If Outlook Still Cannot Send From the Alias
The alias was a shared mailbox in the old tenant
If the alias was previously a shared mailbox with its own mailbox in the old tenant, that shared mailbox may not have been migrated. In the new tenant, create a new shared mailbox with the alias address. Then grant the user full access and send-as permission to that shared mailbox. The user must add the shared mailbox to Outlook using File > Account Settings > Account Settings > Change > More Settings > Advanced > Open these additional mailboxes.

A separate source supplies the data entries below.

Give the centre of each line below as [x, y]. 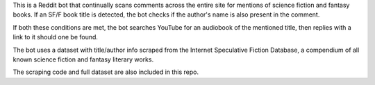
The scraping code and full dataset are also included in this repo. [106, 72]
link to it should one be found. [56, 37]
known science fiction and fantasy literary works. [83, 59]
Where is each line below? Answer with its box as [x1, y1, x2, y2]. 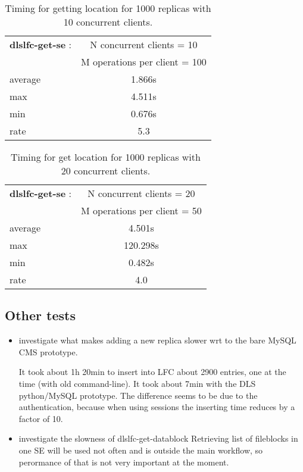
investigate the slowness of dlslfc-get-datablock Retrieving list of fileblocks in [18, 432, 298, 445]
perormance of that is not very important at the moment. [18, 455, 229, 468]
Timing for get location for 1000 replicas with [10, 150, 201, 164]
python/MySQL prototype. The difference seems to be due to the [18, 389, 258, 401]
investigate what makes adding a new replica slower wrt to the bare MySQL [18, 334, 296, 346]
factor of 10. [18, 412, 63, 424]
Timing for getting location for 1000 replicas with [5, 1, 211, 15]
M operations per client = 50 [81, 204, 202, 217]
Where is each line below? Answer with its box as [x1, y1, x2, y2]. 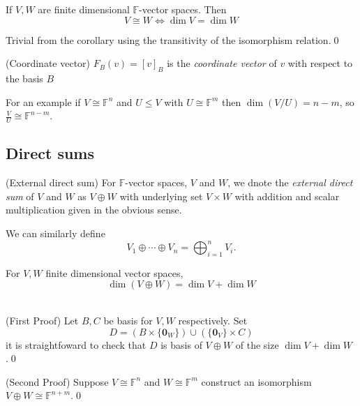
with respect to [287, 56, 353, 70]
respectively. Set [178, 313, 248, 328]
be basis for [103, 313, 153, 328]
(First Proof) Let [6, 313, 79, 328]
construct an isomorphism [201, 374, 312, 389]
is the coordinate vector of [167, 56, 277, 70]
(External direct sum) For [6, 175, 117, 190]
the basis [6, 70, 43, 85]
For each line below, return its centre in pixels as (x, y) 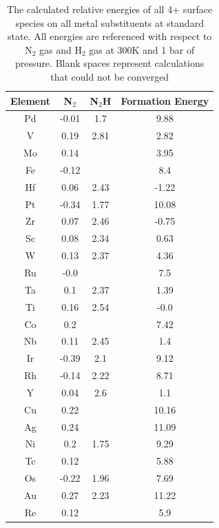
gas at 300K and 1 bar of (142, 49)
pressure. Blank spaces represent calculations (110, 63)
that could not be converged (110, 76)
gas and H (60, 49)
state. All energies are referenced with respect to (110, 36)
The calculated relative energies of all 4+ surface (110, 9)
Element (30, 100)
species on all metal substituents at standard (109, 22)
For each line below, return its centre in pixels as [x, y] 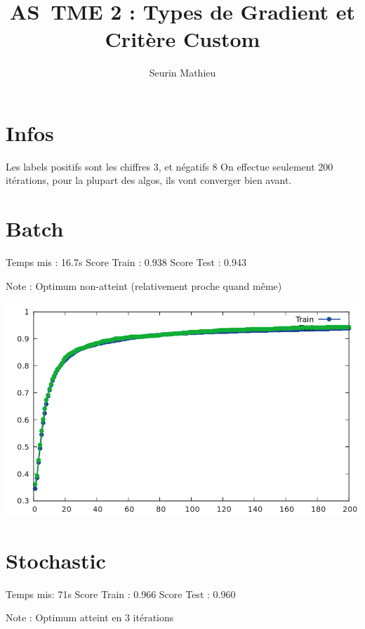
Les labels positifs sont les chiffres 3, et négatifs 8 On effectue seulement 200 [170, 166]
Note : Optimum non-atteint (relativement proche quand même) [144, 285]
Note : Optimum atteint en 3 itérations [90, 617]
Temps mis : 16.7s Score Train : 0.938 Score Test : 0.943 [126, 262]
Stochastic [56, 560]
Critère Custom [182, 39]
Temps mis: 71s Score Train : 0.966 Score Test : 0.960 [121, 594]
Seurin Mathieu [182, 73]
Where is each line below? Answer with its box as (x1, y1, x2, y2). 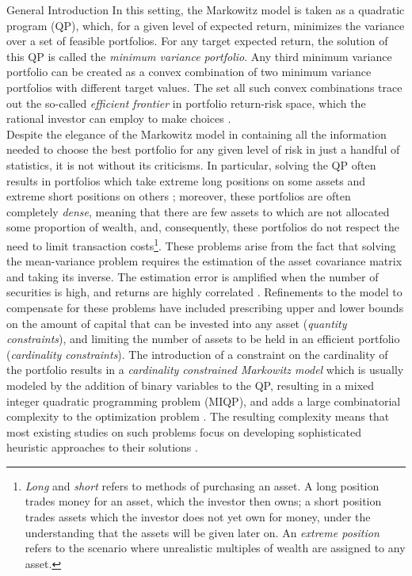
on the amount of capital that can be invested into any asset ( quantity (6, 315, 347, 331)
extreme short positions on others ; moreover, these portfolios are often (6, 188, 351, 204)
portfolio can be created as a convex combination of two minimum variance (6, 63, 372, 80)
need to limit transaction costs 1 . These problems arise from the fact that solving (6, 235, 396, 254)
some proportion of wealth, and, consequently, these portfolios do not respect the (6, 219, 400, 235)
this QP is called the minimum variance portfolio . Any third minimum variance (6, 48, 392, 64)
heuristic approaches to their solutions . (6, 439, 198, 456)
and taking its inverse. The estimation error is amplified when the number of (6, 268, 379, 284)
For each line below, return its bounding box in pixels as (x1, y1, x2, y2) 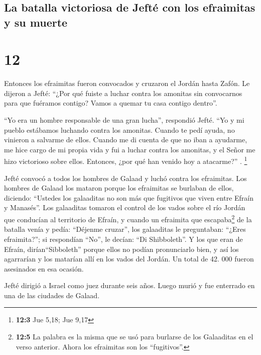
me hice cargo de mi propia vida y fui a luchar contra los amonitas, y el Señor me (4, 144, 255, 154)
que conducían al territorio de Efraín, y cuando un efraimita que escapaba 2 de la (4, 213, 252, 224)
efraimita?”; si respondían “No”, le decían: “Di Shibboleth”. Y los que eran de (4, 233, 243, 244)
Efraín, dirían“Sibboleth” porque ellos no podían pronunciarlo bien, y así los (4, 243, 239, 254)
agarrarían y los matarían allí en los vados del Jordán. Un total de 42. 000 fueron (4, 253, 254, 264)
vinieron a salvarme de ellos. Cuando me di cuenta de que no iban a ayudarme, (4, 134, 247, 145)
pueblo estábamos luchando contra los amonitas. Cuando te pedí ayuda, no (4, 124, 235, 135)
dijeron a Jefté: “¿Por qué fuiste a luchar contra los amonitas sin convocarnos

Outlook shows a permission error even after permissions are assigned
This usually means the permissions have not replicated to all Exchange Online servers. Wait 60 minutes and try again. If the error persists, remove the user from the send-as permission, save, then add the user back. This forces a fresh replication. You can also use the Exchange Online PowerShell cmdlet Add-RecipientPermission with the -Trustee parameter to verify the permission exists.
The alias sends but the recipient sees a different from address
This indicates the alias is not set as the primary send-from address in Outlook. When composing a new email, click the From button in the message window. Select Other Email Address. Type the alias address manually. The alias must be selected each time you send from it. To make it the default, you cannot change the default from address for an Exchange account in Outlook; you must use the alias as the primary SMTP address in Exchange Admin Center.
| Item | Tenant Change Before Fix | Tenant Change After Fix |
|---|---|---|
| Alias permission | Missing or points to old tenant object | Granted on the user mailbox in new tenant |
| Outlook profile | Stores stale alias mapping | Fresh profile with correct permissions |
| Autocomplete cache | Contains old routing address | Cleared and rebuilt with new tenant data |
| Shared mailbox (if applicable) | Not migrated or missing permissions | Created in new tenant with full access |
You can now send email from an alias address in Outlook after a tenant change. Verify the fix by sending a test message to a secondary account and checking the From header. If you manage multiple users, consider exporting the alias list from the old tenant and importing it as proxy addresses in the new tenant before granting permissions. This prevents missing alias issues across your organization.